Stored data:
——————————

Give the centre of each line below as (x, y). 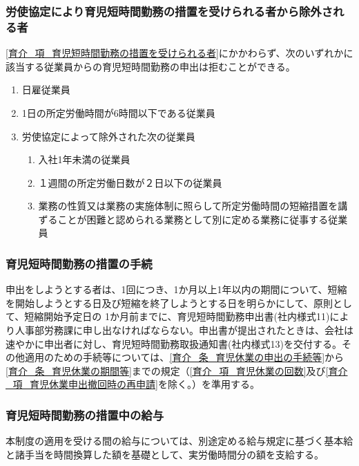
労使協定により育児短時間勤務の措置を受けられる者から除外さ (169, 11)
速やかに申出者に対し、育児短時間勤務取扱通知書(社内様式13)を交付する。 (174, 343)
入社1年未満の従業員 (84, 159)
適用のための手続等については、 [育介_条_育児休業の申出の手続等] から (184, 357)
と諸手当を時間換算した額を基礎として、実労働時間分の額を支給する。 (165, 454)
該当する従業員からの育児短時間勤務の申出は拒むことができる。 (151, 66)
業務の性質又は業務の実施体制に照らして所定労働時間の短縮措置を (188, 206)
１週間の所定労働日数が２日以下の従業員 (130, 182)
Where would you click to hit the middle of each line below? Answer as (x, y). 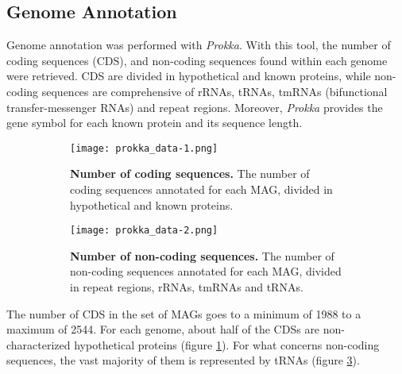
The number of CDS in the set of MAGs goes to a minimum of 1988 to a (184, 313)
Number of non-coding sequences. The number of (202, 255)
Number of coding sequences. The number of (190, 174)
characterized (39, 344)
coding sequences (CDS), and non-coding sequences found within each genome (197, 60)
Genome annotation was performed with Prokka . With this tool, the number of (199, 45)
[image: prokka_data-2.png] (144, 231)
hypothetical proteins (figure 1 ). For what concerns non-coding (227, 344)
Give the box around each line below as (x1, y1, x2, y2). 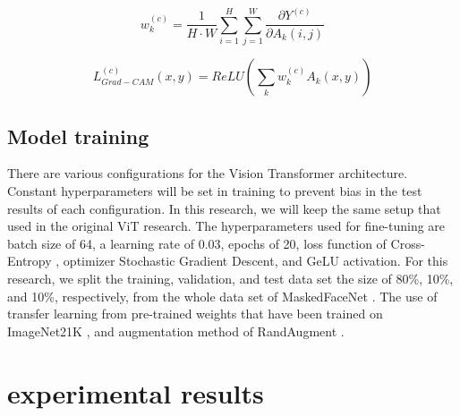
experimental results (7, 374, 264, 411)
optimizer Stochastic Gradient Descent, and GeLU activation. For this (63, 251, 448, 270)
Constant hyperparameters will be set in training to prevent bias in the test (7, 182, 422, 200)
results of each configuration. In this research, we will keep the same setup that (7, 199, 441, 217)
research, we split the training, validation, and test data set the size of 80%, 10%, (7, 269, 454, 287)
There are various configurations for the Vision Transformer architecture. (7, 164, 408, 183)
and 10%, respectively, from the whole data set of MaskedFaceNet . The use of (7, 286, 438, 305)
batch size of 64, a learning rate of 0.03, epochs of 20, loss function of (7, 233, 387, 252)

——————————

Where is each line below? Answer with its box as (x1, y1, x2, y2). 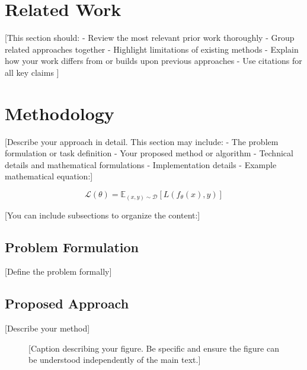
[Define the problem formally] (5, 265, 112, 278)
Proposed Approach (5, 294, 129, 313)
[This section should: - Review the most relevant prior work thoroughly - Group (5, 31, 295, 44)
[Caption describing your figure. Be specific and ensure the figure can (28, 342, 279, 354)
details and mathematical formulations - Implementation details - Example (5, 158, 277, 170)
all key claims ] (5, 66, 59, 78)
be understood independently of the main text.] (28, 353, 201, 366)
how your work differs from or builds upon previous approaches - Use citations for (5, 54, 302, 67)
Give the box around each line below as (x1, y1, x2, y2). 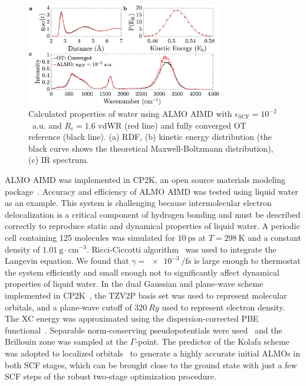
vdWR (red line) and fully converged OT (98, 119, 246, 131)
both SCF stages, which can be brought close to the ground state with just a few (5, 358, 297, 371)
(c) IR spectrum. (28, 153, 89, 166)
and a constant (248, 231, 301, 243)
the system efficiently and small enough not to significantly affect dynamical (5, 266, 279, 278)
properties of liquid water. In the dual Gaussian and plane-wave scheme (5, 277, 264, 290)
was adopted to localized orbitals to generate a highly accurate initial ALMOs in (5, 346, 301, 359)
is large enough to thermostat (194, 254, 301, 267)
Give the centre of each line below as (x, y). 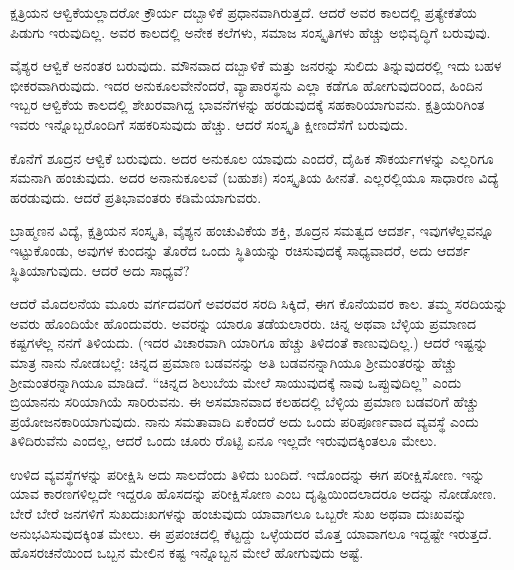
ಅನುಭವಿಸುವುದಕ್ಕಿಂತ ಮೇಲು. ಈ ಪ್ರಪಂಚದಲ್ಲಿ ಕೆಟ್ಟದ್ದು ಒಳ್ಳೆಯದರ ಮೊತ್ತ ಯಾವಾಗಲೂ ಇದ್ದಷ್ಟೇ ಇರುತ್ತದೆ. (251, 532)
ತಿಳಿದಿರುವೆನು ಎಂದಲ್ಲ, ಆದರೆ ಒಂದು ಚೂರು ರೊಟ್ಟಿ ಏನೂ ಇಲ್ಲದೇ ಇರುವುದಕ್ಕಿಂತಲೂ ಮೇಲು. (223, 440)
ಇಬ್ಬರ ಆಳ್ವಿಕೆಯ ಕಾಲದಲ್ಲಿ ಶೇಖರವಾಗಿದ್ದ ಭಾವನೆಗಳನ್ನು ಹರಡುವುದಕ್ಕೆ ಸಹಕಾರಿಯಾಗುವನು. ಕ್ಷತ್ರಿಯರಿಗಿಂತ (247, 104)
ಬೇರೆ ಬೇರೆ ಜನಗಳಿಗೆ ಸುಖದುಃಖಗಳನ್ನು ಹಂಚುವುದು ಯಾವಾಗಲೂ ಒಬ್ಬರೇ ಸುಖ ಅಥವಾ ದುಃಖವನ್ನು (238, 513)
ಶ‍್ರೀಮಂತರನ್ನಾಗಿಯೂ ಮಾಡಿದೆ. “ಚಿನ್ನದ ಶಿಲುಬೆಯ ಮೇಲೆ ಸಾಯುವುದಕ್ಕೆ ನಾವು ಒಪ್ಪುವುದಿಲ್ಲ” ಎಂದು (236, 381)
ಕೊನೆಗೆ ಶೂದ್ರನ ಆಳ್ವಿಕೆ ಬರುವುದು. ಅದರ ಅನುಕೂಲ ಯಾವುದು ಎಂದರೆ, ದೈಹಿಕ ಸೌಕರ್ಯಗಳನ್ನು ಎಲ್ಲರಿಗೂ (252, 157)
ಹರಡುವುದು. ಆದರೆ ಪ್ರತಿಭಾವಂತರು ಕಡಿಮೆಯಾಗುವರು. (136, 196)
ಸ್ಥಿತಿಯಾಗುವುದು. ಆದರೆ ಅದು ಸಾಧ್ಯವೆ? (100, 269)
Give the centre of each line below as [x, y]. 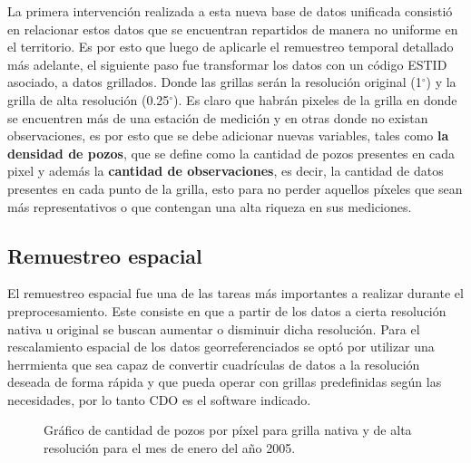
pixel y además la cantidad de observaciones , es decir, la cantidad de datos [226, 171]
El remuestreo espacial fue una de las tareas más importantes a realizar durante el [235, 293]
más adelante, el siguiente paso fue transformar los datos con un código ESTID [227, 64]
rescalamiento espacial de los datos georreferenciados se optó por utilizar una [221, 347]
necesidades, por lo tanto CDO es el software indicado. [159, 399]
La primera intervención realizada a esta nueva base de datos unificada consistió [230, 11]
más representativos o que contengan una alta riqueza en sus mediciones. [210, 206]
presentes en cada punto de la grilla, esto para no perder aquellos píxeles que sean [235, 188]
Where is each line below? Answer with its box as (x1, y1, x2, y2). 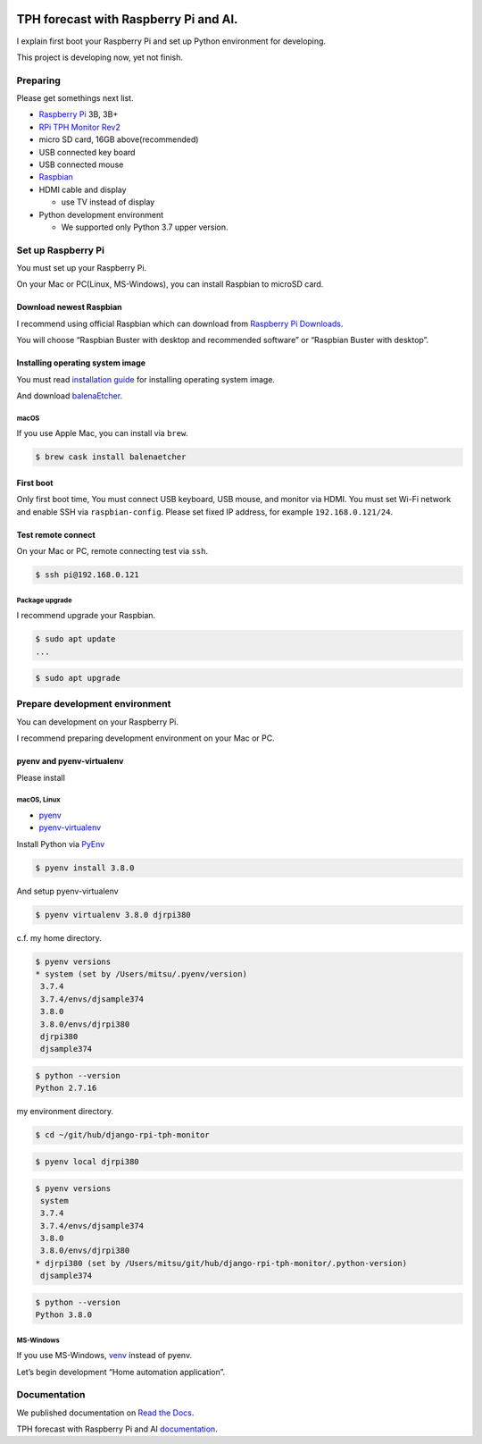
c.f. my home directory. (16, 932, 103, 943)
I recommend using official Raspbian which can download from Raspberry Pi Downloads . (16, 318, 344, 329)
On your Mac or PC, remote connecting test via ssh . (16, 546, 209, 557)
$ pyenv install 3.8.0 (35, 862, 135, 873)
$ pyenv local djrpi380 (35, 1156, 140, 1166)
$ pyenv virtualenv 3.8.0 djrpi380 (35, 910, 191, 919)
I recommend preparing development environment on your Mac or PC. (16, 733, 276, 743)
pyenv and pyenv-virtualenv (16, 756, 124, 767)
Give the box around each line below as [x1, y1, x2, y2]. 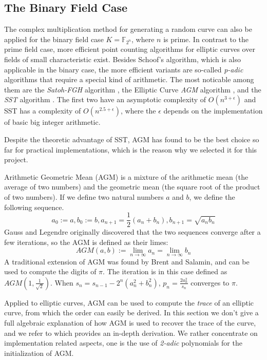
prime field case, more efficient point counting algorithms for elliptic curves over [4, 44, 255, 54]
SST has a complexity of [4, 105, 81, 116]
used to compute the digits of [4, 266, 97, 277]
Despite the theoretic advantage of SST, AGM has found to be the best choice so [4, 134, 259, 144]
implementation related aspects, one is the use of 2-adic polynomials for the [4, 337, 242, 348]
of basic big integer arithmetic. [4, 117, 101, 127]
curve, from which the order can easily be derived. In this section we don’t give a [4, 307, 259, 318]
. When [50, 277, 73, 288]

——————————

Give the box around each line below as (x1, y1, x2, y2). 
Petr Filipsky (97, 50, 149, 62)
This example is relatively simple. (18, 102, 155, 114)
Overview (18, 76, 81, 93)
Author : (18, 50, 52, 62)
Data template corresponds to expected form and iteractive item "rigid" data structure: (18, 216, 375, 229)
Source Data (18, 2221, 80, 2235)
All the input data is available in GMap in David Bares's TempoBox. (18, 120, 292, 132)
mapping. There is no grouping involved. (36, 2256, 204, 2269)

——————————

What the task asks:
Starting at the line above that holds "[image: prokka_data-2.png] (144, 231)", return each line up to and including the one that holds "batch size of", exactly as written, minus any pictures.

Reply:
[image: prokka_data-2.png] (144, 231)
hypothetical proteins (figure 1 ). For what concerns non-coding (227, 344)
Give the box around each line below as (x1, y1, x2, y2). 
experimental results (7, 374, 264, 411)
optimizer Stochastic Gradient Descent, and GeLU activation. For this (63, 251, 448, 270)
Constant hyperparameters will be set in training to prevent bias in the test (7, 182, 422, 200)
results of each configuration. In this research, we will keep the same setup that (7, 199, 441, 217)
research, we split the training, validation, and test data set the size of 80%, 10%, (7, 269, 454, 287)
There are various configurations for the Vision Transformer architecture. (7, 164, 408, 183)
and 10%, respectively, from the whole data set of MaskedFaceNet . The use of (7, 286, 438, 305)
batch size of 64, a learning rate of 0.03, epochs of 20, loss function of (7, 233, 387, 252)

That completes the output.